Magic: The Gathering Arena’s Chris Clay details planned fixes to the ‘fifth-card problem’


Although fan reception to the open beta/soft launch of Magic: The Gathering Arena has been largely positive, there’s one glaring issue that’s had the community in a tizzy for some time now — the so-called “fifth card” issue. For the uninitiated, the short(ish) version is this: As MTGA has no trading or dusting system, once a player has acquired a full playset — i.e., four copies — of a given card, when they acquire any additional copies of that card, the additional copy effectively disappears and instead provides progress toward opening the Vault, which contains three uncommon, two rare, and one mythic rare wildcard, which can be exchanged for any card of the corresponding rarity.

As it stands, however, the amount that each duplicate card contributes toward filling the Vault meter is minuscule, with mythic rare duplicates providing a paltry 1.1% progress increase and commons providing a completely insignificant 0.1% increase, resulting in many players hoarding packs rather than opening them and losing value on duplicate cards. The devs have promised that they’re looking at the issue and planning to make some tweaks, but they hadn’t given any concrete details until Game Director Chris Clay stopped by the forums yesterday to give players an update on the situation.

The full post goes into pretty substantial detail about how the devs see the problem and how they intend to approach it, but the takeaway is this: The devs agree that right now, acquiring additional copies of cards of which you already have a full playset is unsatisfying, and right now, they’re looking to remedy the situation by implementing a system that they’re calling “duplicate protection.” What this means, essentially, is that the devs want to “make it so when you open packs or earn cards, you only receive cards that you have fewer than four copies of.”

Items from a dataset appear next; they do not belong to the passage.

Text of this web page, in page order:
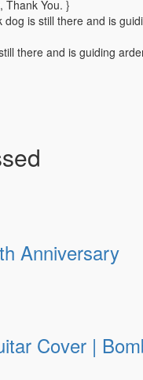
Thank You. }
is still there and is
there and is guiding
Anniversary
Cover |
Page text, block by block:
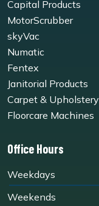
Capital Products
MotorScrubber
skyVac
Numatic
Fentex
Janitorial Products
Carpet & Upholstery
Floorcare Machines
Office Hours
Weekdays
Weekends
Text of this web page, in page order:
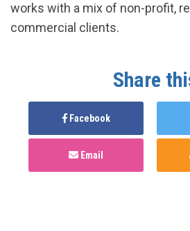
works with a mix of non-profit,
commercial clients.
Share
Facebook
Email
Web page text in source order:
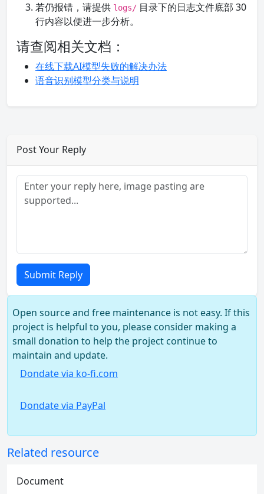
若仍报错，请提供 logs/ 目录下的日志文件底部 30
行内容以便进一步分析。
请查阅相关文档：
在线下载AI模型失败的解决办法
语音识别模型分类与说明
Post Your Reply
Submit Reply
Open source and free maintenance is not easy. If this
project is helpful to you, please consider making a
small donation to help the project continue to
maintain and update.
Dondate via ko-fi.com
Dondate via PayPal
Related resource
Document
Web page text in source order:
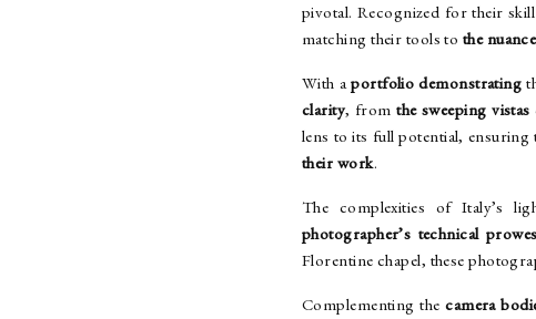
pivotal. Recognized for their
matching their tools to the
With aportfolio demonstrating
clarity, fromthe sweeping vistas
lens to its full potential, ensuring
their work.
The complexities of Italy’s
photographer’s technical
Florentine chapel, these
Complementing thecamera
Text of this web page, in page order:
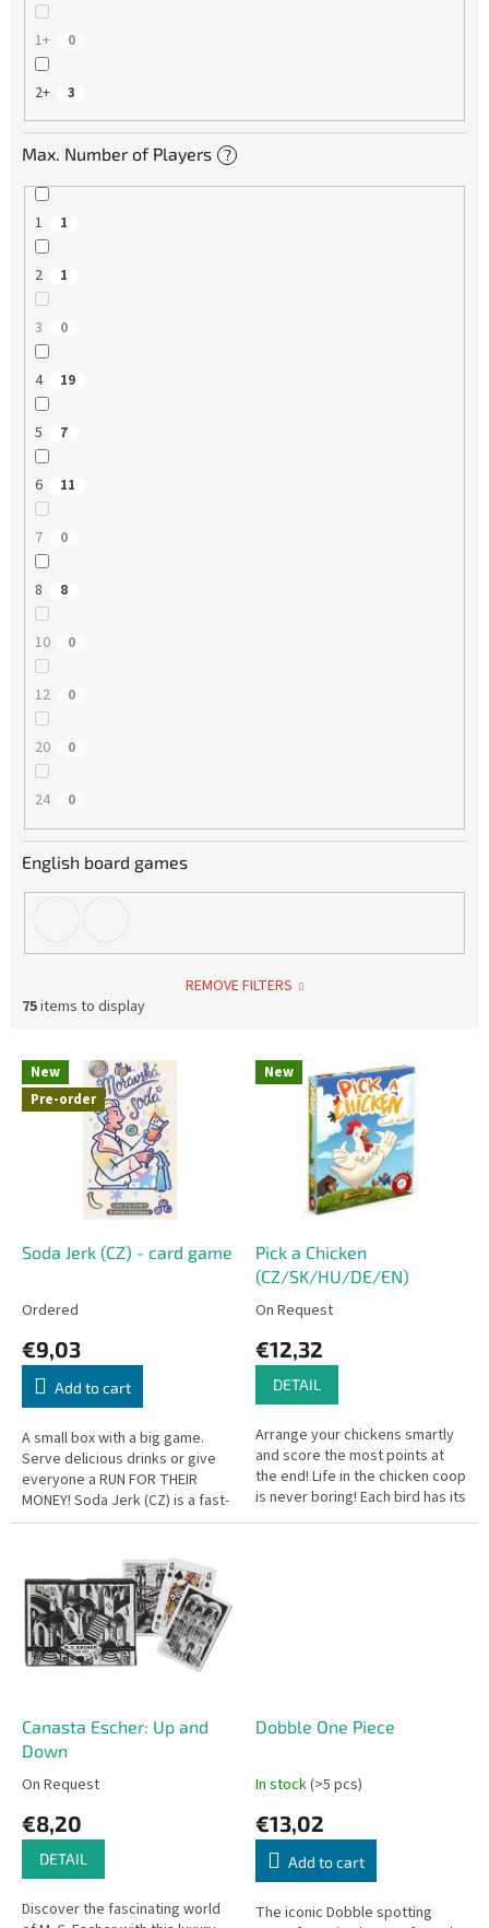
1+ 0
2+ 3
Max. Number of Players ?
1 1
2 1
3 0
4 19
5 7
6 11
7 0
8 8
10 0
12 0
20 0
24 0
English board games
REMOVE FILTERS
75items to display
New
Pre-order
Soda Jerk (CZ) - card game
Ordered
€9,03
Add to cart
A small box with a big game.
Serve delicious drinks or give
everyone a RUN FOR THEIR
MONEY! Soda Jerk (CZ) is a fast-
paced, engaging card game
New
Pick a Chicken
(CZ/SK/HU/DE/EN)
On Request
€12,32
DETAIL
Arrange your chickens smartly
and score the most points at
the end! Life in the chicken coop
is never boring! Each bird has its
own personality and very
Canasta Escher: Up and
Down
On Request
€8,20
DETAIL
Discover the fascinating world
Dobble One Piece
In stock(>5 pcs)
€13,02
Add to cart
The iconic Dobble spotting
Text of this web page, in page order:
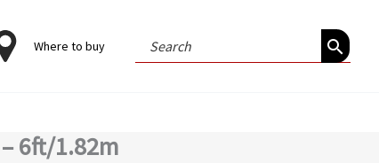
Where to buy
Search
for:
6ft/1.82m
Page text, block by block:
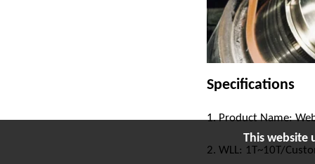
Specifications
1. Product Name:
2. WLL: 1T~10T/
This website
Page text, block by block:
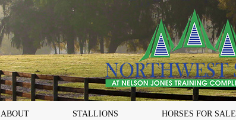
ABOUT STALLIONS HORSES FOR SALE
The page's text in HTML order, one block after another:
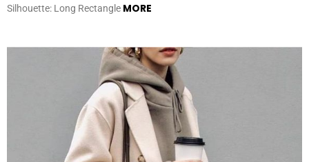
Silhouette: Long Rectangle MORE
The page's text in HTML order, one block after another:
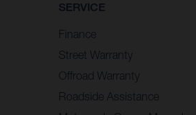
SERVICE
Finance
Street Warranty
Offroad Warranty
Roadside Assistance
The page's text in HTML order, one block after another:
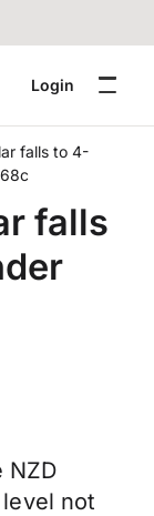
Login
falls to 4-
falls
NZD
not
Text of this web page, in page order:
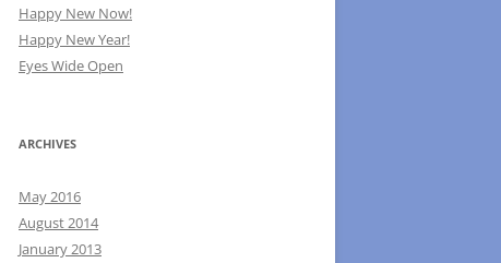
Happy New Now!
Happy New Year!
Eyes Wide Open
ARCHIVES
May 2016
August 2014
January 2013
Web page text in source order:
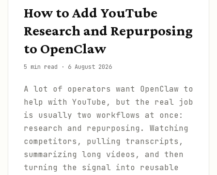
How to Add YouTube
Research and Repurposing
to OpenClaw
5 min read · 6 August 2026
A lot of operators want OpenClaw to
help with YouTube, but the real job
is usually two workflows at once:
research and repurposing. Watching
competitors, pulling transcripts,
summarizing long videos, and then
turning the signal into reusable
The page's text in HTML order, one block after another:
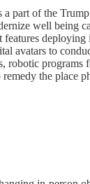
part of the
well being
features deploying
avatars to
robotic programs
the place

Obviously, making a change like this has far-reaching effects on the game’s overall economy, so the devs stress that they’re going to have to take some time to make sure they don’t end up breaking the game’s long-term viability; as such, players shouldn’t expect the fifth-card situation to be fixed until “sometime in Q1 of 2019.” Although the posts in response to Clay’s update seem to be largely positive, many players who have already opened numerous duplicate cards are curious about the prospect of retroactive compensation, which Clay does not mention. Nevertheless, MTGA players should be at least somewhat pleased to have some firm information about what to expect going forward, and if you want to know all the details, you can check out Clay’s full post on the game’s official forums.